Defining Sparsity Conditions¶
Defining valid transitions between states is crucial for both correctness and computational efficiency. dcegm handles these restrictions via sparsity conditions which should be defined by the user as a function which is passed on to dcegm.setup_model() via the state_space_functions dictionary.
Why Sparsity Conditions Matter¶
DCEGM constructs the full model state space using the cross-product of all possible values for the discrete state variables (e.g., period, job offer, retirement status, health, (discrete) experience, etc.). Without constraints, this would result in a very large number of implausible or impossible states being included in the model solution (for instance a larger number of experience than completed periods in the model).
To ensure that only feasible and logically consistent states are evaluated, dcegm allows users to define a sparsity_condition function. This function serves two purposes:
Filters out invalid state combinations that violate model logic (e.g., working while dead).
Returns cleaned or adjusted versions of the state variables to account for absorbing states (e.g., setting job_offer = 0 when dead).
Basic Structure of a Sparsity Condition¶
A sparsity condition function takes as input all current state variables and the model specification dictionary. It returns either:
False to discard the current state as invalid,
or a dictionary with valid (possibly adjusted) state values to retain.
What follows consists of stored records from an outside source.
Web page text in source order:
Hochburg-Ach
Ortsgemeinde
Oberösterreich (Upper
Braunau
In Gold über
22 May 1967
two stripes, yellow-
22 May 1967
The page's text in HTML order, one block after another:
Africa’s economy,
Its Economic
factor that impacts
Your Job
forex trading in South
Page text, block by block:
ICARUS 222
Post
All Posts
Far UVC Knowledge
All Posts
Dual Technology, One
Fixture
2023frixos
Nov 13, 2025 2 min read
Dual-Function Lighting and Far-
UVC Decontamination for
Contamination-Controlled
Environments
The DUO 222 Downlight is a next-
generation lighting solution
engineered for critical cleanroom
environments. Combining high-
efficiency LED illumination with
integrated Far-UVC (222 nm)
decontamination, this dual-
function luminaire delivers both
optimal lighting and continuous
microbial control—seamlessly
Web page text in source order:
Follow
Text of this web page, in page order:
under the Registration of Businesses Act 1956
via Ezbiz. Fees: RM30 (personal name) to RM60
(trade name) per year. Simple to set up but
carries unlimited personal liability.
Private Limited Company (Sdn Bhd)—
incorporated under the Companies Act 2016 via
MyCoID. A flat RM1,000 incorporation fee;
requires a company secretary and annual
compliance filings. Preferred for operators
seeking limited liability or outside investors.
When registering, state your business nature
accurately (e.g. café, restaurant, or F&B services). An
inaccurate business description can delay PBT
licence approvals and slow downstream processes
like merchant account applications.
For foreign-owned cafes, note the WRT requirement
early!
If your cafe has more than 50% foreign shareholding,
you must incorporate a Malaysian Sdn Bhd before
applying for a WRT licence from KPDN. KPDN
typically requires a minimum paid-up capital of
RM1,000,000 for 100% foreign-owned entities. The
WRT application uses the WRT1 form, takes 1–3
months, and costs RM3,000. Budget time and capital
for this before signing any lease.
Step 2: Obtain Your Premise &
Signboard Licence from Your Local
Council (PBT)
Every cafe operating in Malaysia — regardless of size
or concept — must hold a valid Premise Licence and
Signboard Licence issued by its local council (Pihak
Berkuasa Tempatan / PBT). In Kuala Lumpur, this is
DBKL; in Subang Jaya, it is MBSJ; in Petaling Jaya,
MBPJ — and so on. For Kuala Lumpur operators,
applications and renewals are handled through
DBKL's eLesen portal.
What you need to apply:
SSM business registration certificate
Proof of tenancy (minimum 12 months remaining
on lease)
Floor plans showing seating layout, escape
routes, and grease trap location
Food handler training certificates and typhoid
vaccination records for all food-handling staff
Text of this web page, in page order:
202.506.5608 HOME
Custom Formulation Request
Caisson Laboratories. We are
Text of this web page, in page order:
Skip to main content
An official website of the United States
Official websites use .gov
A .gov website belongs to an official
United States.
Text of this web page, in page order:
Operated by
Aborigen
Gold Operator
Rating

The logic typically includes:
Age- or period-based constraints (e.g., too young to retire),
Absorbing states (e.g., once retired, always retired),
Consistency checks (e.g., cannot have work experience without past employment),
Implied adjustments (e.g., dead agents do not receive job offers).
Example: Sparsity Condition for a Retirement Model¶
Below is an example sparsity condition from a stylized retirement model (full_model) which can be found in the templates.
def sparsity_condition(
period, lagged_choice, job_offer, already_retired, survival, model_specs
):
last_period = model_specs["n_periods"] - 1
min_ret = model_specs["min_ret_period"]
max_ret = model_specs["max_ret_period"]
c1 = (period <= min_ret) & (lagged_choice == 0)
c2 = (lagged_choice != 0) & (already_retired == 1)
c3 = (period <= min_ret + 1) & (already_retired == 1)
c4 = (period > max_ret + 1) & (already_retired != 1) & (survival != 0)
c5 = (period > max_ret) & (lagged_choice != 0) & (survival != 0)
if c1 or c2 or c3 or c4 or c5:
return False
job_offer_out = 0 if (survival == 0 or lagged_choice == 0) else job_offer
period_out = last_period if survival == 0 else period
return {
"period": period_out,
"lagged_choice": lagged_choice,
"already_retired": already_retired,
"survival": survival,
"job_offer": job_offer_out,
}
Explanation of Logic:
c1: Rules out working before retirement is legally possible.
c2/c3: Ensures logical consistency around retirement being an absorbing state.
c4/c5: Forces retirement if agent is above maximum retirement age.
Adjustments: If the agent is dead (survival == 0), the job offer is set to 0, and the period is fixed at the final period to make the state absorbing.
Best Practices¶
Make sparsity conditions strict: only allow logically valid state combinations.
Handle absorbing states like death or permanent retirement carefully.
Ensure that any state created in the deterministic transition function also satisfies the sparsity condition.
Failing to correctly define sparsity conditions will result in ValueError exceptions and warnings during model setup, as dcegm verifies that every (state, choice) pair leads to a valid next state.
To help you setup the correct sparsity conditions for your model, setup_model() provides a debug mode which can be triggered by passing the argument debug=state_space_df.